Officials unhappy with news content either target high-profile reporters and editors or use legal sanctions, Gomez said. They intervene in licensing and withdraw advertising to weaken a media outlet’s business.

Paid-off journalists still face threats from the political rivals of whoever offered the money.

Jose Jaime Espina, chair of the National Union of Journalists of the Philippines, said, “[c]onditions such as these do push many journalists toward corruption, not difficult in a country where patronage politics remains the norm.”

“In many cases, politicians retain journalists to promote them and attack their foes. This often exposes the journalist to possible retaliation by the patron’s foes, as has been the case in a number of media killings,” Espina said.

The Philippines has had a poor record for securing justice in journalist killings, according to data from the press freedom organization Committee to Protect Journalists (CPJ). Its record improved in the 2020 Impunity Index, released Wednesday, in part because a 2009 massacre, during which 58 people, including 30 media workers, were kidnapped and eventually killed, no longer fell within the index period.

Entrenched impunity and lack of political will is slowing efforts to bring killers of journalists to justice, annual Impunity Index finds

A regional court last year convicted 28 people for their involvement in that attack. But the Philippines still has 11 unresolved cases from the past decade.

“The bulk of media killings remain unsolved, a dismal record,” Espina said. “Hopefully, when a better, more humane government comes along, proposing reforms will not be such an exercise in futility.”

In many cases, killings can be traced to local politics and local issues, said Torres, now a writer with the Catholic news website LiCAS News Philippines. Journalism trade groups should train frontline local reporters — those most likely to be killed — on how to keep safe while getting their jobs done, he added.
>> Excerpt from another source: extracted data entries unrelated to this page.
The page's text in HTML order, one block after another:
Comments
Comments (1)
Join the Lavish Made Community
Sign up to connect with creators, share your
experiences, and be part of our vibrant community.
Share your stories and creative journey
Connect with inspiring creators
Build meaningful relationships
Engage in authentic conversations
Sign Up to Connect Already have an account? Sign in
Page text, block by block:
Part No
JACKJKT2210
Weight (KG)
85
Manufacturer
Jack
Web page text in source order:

When Torres received threats, his family’s “political friends” on the island of Mindanao “had to talk to the other political family not to touch me,” he said.
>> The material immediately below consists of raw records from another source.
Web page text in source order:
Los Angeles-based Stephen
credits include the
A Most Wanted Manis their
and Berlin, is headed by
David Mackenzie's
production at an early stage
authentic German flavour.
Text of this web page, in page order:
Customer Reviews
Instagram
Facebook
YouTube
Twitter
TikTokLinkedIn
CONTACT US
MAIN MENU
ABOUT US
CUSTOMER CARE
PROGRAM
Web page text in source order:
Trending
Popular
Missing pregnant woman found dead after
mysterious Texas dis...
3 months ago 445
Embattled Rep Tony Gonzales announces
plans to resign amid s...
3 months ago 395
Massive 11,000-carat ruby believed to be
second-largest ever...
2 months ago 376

Torres was able to stay safe, but threats can carry over into physical violence.

Nearly all the journalists killed in direct retaliation for their work in the Philippines over the past decade were threatened beforehand. Nearly all covered corruption and politics, according to CPJ, which documents journalist killings globally.
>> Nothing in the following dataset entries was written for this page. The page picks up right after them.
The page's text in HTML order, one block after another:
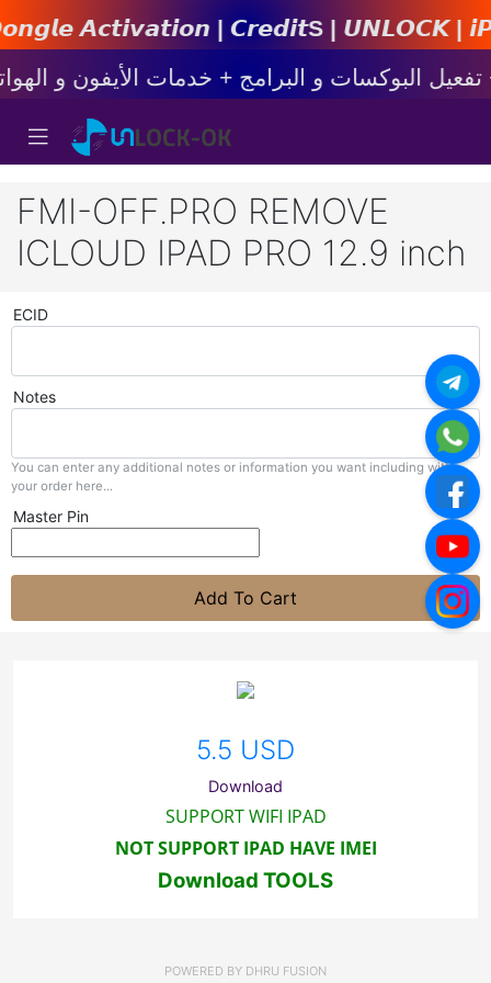
𝘼𝙘𝙩𝙞𝙫𝙖𝙩𝙞𝙤𝙣 | 𝘾𝙧𝙚𝙙𝙞𝙩s | 𝙐𝙉𝙇𝙊𝘾𝙆
FMI-OFF.PRO REMOVE
ICLOUD IPAD PRO 12.9 inch
ECID
Notes
You can enter any additional notes or information you want including with
your order here...
Master Pin
Add To Cart
5.5 USD
Download
SUPPORT WIFI IPAD
NOT SUPPORT IPAD HAVE IMEI
Download TOOLS
POWERED BY DHRU FUSION
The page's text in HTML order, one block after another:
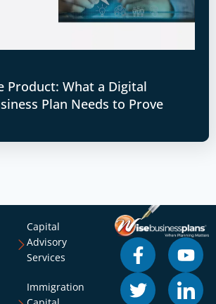
Product: What a Digital
Plan Needs to Prove
Capital
Advisory
Services
Immigration
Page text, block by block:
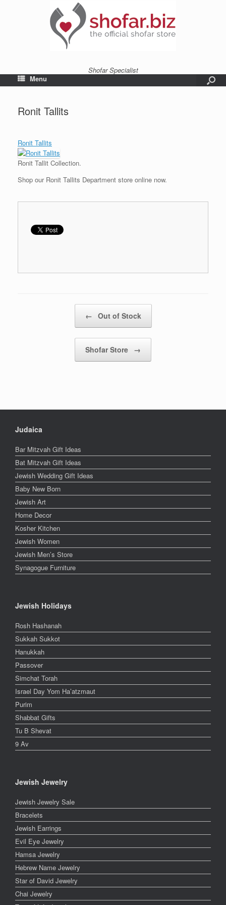
Shofar Specialist
Menu
Ronit Tallits
Ronit Tallits
Ronit Tallit Collection.
Shop our Ronit Tallits Department store online now.
← Out of Stock
Shofar Store →
Judaica
Bar Mitzvah Gift Ideas
Bat Mitzvah Gift Ideas
Jewish Wedding Gift Ideas
Baby New Born
Jewish Art
Home Decor
Kosher Kitchen
Jewish Women
Jewish Men’s Store
Synagogue Furniture
Jewish Holidays
Rosh Hashanah
Sukkah Sukkot
Hanukkah
Passover
Simchat Torah
Israel Day Yom Ha’atzmaut
Purim
Shabbat Gifts
Tu B Shevat
9 Av
Jewish Jewelry
Jewish Jewelry Sale
Bracelets
Jewish Earrings
Evil Eye Jewelry
Hamsa Jewelry
Hebrew Name Jewelry
Star of David Jewelry
Chai Jewelry
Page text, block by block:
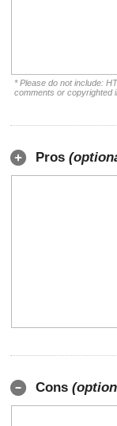
* Please do not include:
comments or copyrighted
Pros
Cons
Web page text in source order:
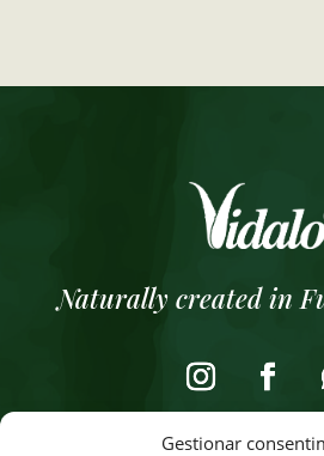
Gestionar
Naturally created in
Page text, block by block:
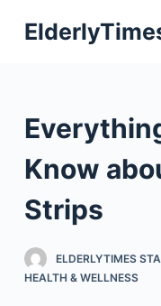
S
k
o
c
n
e
n
Know
Strips
ELDERLYTIMES
HEALTH & WELLNESS
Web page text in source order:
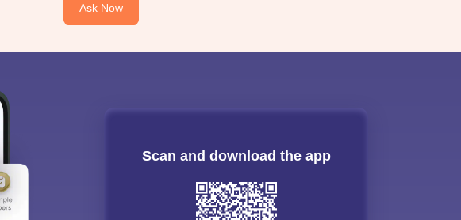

Reporters doubt that truly independent journalism will flourish anytime soon. The Philippine government should enforce labor laws to ensure reporters are treated properly as media company employees, Espina said.

Perceptions that the media collude with sources are disillusioning Filipino news audiences, Espina said, in turn numbing them to reports of journalists being killed.

“Ethics are … a major problem, not just among severely underpaid community journalists but also among more established practitioners in major outfits,” he said. “And because trust in media has plunged, there is also little sympathy from the public when journalists are attacked or killed.